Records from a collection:
[Start of Attachment]

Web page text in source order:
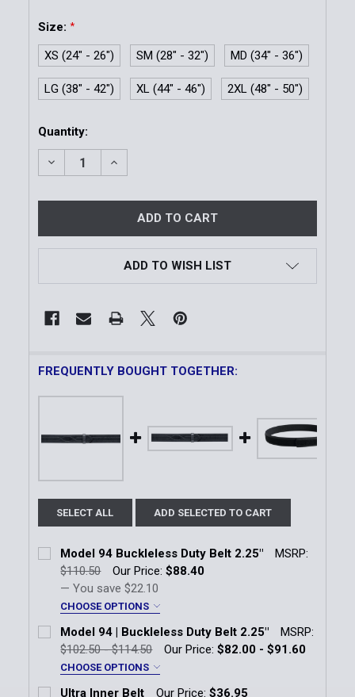
Size: *
XS (24" - 26") SM (28" - 32") MD (34" - 36")
LG (38" - 42") XL (44" - 46") 2XL (48" - 50")
Current
Stock:
Quantity:
DECREASE QUANTITY OF MODEL 99 BUCKLELESS
INCREASE QUANTITY OF MODEL 99
ADD TO WISH LIST
FREQUENTLY BOUGHT TOGETHER:
SELECT ALL ADD SELECTED TO CART
Model 94 Buckleless Duty Belt 2.25"
MSRP:
$110.50
Our Price:$88.40
— You save $22.10
CHOOSE OPTIONS
Color:
Black
Finish:
Model 94 | Buckleless Duty Belt 2.25"
MSRP:
$102.50 - $114.50
Our Price: $82.00 - $91.60
CHOOSE OPTIONS
Finish:
Ultra Inner Belt Our Price:$36.95
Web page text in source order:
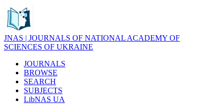
JNAS | JOURNALS OF NATIONAL ACADEMY OF
SCIENCES OF UKRAINE
JOURNALS
BROWSE
SEARCH
SUBJECTS
LibNAS UA
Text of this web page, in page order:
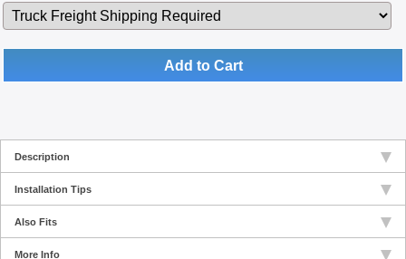
Add to Cart
Description
Installation Tips
Also Fits
More Info
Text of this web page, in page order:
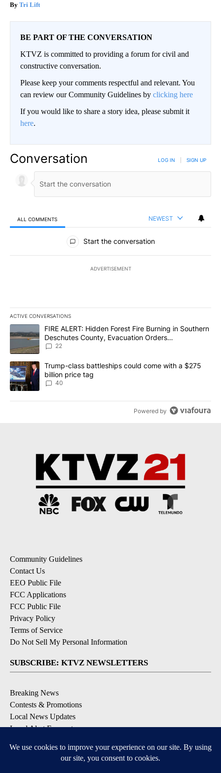
Tri Lift
BE PART OF THE CONVERSATION
KTVZ is committed to providing a forum for civil and
constructive conversation.
Please keep your comments respectful and relevant. You
can review our Community Guidelines by clicking here
If you would like to share a story idea, please submit it
here.
Conversation LOG IN SIGN UP
ALL COMMENTS NEWEST
All Comments
Start the conversation
ADVERTISEMENT
ACTIVE CONVERSATIONS
The following is a list of the most commented articles in the last
A trending article titled "FIRE ALERT: Hidden Forest Fire
FIRE ALERT: Hidden Forest Fire Burning in Southern
Deschutes County, Evacuation Orders
Implemented
22
A trending article titled "Trump-class battleships could come
Trump-class battleships could come with a $275
billion price tag
40
Powered by
Community Guidelines
Contact Us
EEO Public File
FCC Applications
FCC Public File
Privacy Policy
Terms of Service
Do Not Sell My Personal Information
SUBSCRIBE: KTVZ NEWSLETTERS
Breaking News
Contests & Promotions
Local News Updates
Local Alert Forecast
DOWNLOAD: KTVZ APPS
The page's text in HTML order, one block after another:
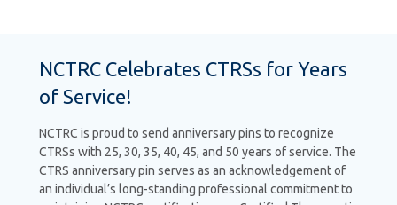
NCTRC Celebrates CTRSs for Years
of Service!
NCTRC is proud to send anniversary pins to recognize
CTRSs with 25, 30, 35, 40, 45, and 50 years of service. The
CTRS anniversary pin serves as an acknowledgement of
an individual’s long-standing professional commitment to
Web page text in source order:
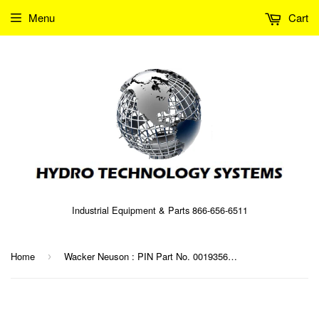
Industrial Equipment & Parts 866-656-6511
Menu Cart
Home › Wacker Neuson : PIN Part No. 0019356 (5000019356)
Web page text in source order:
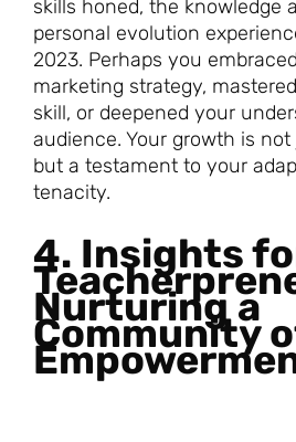
skills honed, the knowledge
personal evolution
2023. Perhaps you
marketing strategy,
skill, or deepened your
audience. Your growth is
but a testament to your
tenacity.
4. Insights
Nurturing a
Community
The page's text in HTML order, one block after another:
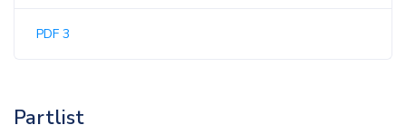
PDF 3
Partlist
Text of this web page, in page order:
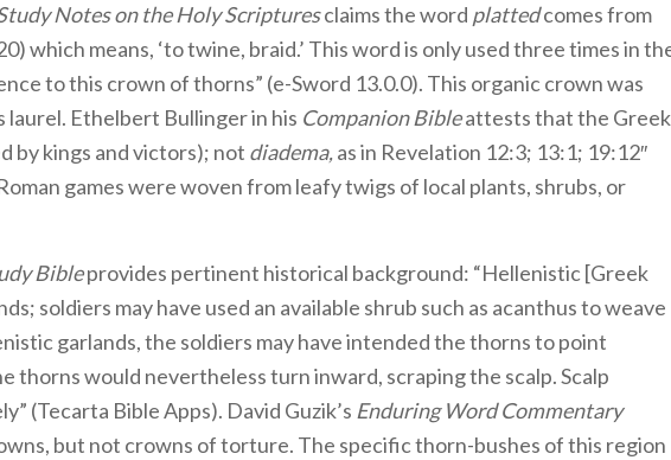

[End of Attachment]

(Assigned task): Looking at the entries, count the lines where the word "Community" appears, and state the count by itself.

(Answer box): 3